→ **Assignment**
Write out the listing from the line with "Provozovatel/důvod (42, 87, 162, 105)" to the line with "-- As the NFL season reaches its (293, 215)", both lines included, exactly and nothing beyond. Leave pictures out.
================
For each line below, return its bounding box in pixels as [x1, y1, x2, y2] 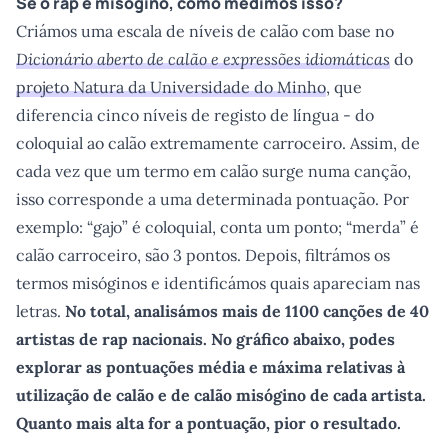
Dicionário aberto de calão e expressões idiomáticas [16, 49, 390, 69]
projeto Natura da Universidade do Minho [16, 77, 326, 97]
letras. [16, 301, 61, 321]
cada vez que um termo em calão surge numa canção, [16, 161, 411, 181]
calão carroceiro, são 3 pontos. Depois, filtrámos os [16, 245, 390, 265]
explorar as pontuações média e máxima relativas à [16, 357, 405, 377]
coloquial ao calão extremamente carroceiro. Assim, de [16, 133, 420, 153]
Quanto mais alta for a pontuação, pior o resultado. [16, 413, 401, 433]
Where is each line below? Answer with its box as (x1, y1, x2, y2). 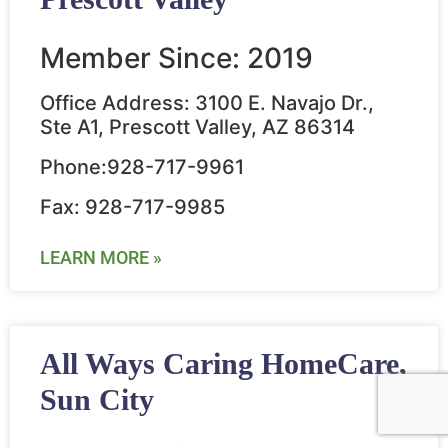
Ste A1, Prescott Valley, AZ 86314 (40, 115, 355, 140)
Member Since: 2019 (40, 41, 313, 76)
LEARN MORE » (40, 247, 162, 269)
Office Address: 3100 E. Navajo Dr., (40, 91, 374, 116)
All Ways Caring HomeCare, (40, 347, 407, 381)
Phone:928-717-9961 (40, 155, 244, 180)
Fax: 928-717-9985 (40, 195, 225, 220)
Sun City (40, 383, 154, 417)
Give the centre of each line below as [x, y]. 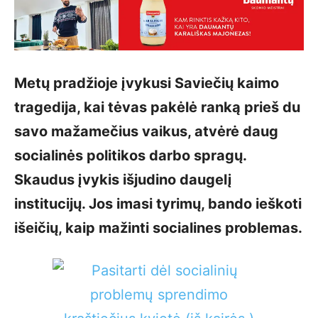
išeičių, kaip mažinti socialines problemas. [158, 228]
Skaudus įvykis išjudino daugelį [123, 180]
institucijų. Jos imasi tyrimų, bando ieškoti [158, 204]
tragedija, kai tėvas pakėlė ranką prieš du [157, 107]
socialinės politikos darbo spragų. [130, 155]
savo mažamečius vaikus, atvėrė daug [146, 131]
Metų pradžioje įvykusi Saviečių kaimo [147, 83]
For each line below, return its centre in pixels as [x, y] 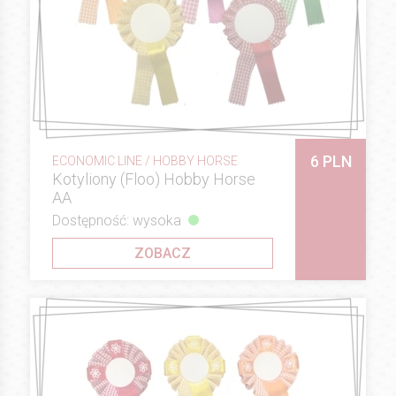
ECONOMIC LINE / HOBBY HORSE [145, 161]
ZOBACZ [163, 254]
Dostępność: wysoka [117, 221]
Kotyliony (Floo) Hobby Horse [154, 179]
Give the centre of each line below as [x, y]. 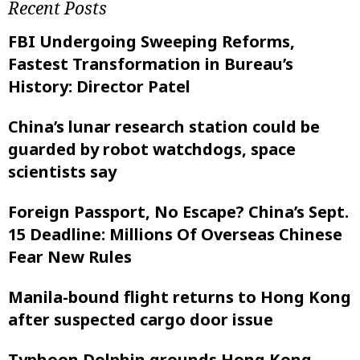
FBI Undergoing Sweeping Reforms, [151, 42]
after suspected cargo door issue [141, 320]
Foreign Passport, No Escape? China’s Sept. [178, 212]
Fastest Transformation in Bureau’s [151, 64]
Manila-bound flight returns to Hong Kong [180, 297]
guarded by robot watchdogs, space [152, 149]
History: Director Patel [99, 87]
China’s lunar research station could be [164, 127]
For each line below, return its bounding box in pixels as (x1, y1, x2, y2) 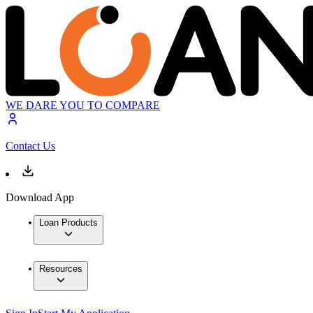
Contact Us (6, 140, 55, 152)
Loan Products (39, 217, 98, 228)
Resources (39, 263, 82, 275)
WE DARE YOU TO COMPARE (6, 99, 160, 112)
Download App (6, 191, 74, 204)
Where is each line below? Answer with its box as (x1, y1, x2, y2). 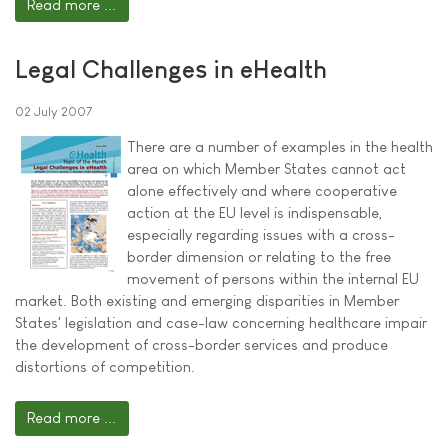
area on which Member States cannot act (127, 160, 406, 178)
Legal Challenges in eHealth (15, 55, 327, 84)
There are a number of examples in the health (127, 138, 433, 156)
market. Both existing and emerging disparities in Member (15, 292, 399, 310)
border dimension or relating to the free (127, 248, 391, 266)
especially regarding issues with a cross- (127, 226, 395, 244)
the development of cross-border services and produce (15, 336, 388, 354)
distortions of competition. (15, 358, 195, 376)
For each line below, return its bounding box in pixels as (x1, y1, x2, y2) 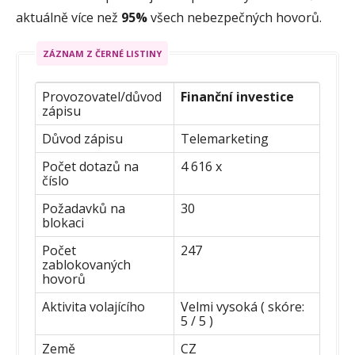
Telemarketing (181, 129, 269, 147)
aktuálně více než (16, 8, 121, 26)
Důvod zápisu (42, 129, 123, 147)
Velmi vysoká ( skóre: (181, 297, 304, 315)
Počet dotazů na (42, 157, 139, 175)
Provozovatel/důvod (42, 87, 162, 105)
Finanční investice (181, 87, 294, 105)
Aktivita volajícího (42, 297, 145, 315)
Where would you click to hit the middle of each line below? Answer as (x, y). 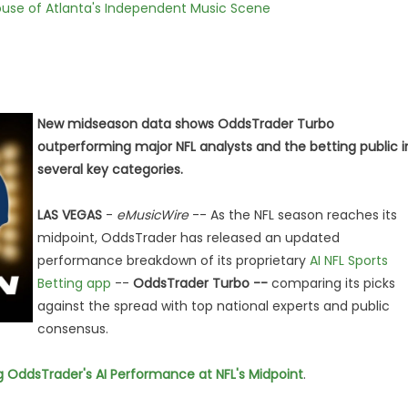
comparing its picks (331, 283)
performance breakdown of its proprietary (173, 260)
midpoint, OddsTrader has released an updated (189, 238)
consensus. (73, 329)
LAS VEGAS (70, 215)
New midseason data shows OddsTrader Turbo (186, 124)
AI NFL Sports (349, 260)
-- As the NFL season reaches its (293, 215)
================
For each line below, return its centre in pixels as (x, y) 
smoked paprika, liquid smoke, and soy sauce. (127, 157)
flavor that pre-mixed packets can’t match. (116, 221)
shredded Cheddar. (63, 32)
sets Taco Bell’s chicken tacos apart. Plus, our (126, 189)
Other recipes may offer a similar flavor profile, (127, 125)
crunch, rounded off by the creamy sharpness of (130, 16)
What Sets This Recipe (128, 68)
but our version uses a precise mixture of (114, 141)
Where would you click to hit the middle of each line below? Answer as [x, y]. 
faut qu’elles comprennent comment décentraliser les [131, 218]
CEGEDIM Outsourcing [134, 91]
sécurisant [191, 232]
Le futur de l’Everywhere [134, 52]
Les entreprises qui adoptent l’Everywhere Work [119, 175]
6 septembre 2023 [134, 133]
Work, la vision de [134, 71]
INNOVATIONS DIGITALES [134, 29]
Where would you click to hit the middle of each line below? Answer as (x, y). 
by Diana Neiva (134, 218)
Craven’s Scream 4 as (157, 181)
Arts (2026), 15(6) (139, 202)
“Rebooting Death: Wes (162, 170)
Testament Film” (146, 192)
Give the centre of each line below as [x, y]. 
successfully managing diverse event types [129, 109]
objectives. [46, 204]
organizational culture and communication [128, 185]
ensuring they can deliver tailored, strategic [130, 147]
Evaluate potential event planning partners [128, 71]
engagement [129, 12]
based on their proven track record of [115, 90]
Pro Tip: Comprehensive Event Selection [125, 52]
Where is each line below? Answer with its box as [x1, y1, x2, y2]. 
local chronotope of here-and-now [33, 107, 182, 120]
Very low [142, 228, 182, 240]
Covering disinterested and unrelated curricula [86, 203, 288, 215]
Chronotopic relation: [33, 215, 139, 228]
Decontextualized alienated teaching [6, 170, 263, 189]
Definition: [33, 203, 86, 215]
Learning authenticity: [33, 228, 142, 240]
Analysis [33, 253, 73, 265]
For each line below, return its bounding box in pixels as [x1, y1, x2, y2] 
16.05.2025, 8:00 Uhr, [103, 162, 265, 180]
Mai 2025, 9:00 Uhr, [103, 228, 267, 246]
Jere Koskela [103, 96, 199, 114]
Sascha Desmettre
================
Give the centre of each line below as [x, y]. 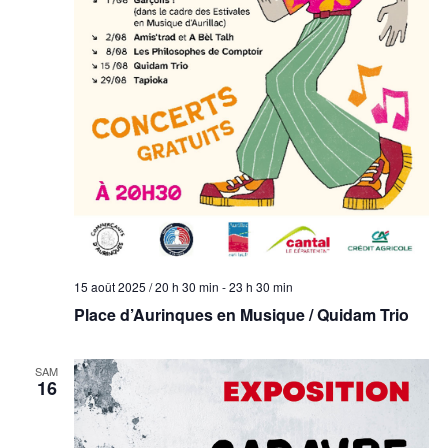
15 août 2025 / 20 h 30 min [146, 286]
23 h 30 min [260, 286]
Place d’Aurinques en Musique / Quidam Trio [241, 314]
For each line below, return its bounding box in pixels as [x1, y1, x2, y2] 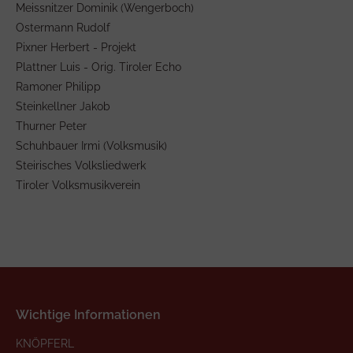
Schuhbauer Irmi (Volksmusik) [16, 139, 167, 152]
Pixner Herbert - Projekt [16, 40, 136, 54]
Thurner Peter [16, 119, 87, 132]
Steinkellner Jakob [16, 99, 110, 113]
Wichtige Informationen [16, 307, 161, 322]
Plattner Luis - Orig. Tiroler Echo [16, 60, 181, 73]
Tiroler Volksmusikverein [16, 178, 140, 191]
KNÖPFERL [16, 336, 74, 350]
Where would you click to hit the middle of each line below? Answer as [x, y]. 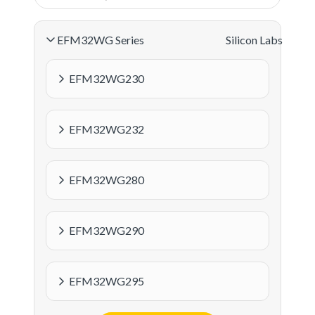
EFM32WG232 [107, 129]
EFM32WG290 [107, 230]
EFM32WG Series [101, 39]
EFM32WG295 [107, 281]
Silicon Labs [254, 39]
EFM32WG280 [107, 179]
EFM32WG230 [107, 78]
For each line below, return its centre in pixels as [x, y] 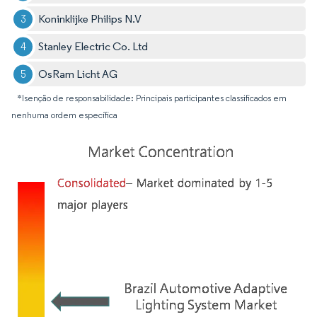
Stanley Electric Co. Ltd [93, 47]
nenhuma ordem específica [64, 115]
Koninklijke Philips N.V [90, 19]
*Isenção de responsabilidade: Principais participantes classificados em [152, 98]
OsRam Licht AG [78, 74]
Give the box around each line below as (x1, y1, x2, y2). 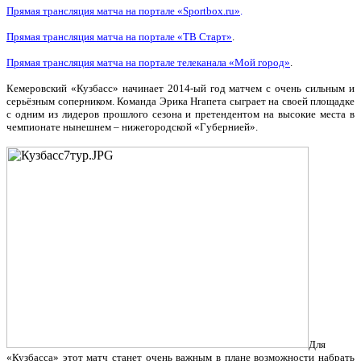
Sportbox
================
→ **Response for this exercise**
Provozovatel/důvod (42, 87, 162, 105)
Finanční investice (181, 87, 294, 105)
Aktivita volajícího (42, 297, 145, 315)
Where would you click to hit the middle of each line below? Answer as (x, y). 
comparing its picks (331, 283)
performance breakdown of its proprietary (173, 260)
midpoint, OddsTrader has released an updated (189, 238)
consensus. (73, 329)
LAS VEGAS (70, 215)
New midseason data shows OddsTrader Turbo (186, 124)
AI NFL Sports (349, 260)
-- As the NFL season reaches its (293, 215)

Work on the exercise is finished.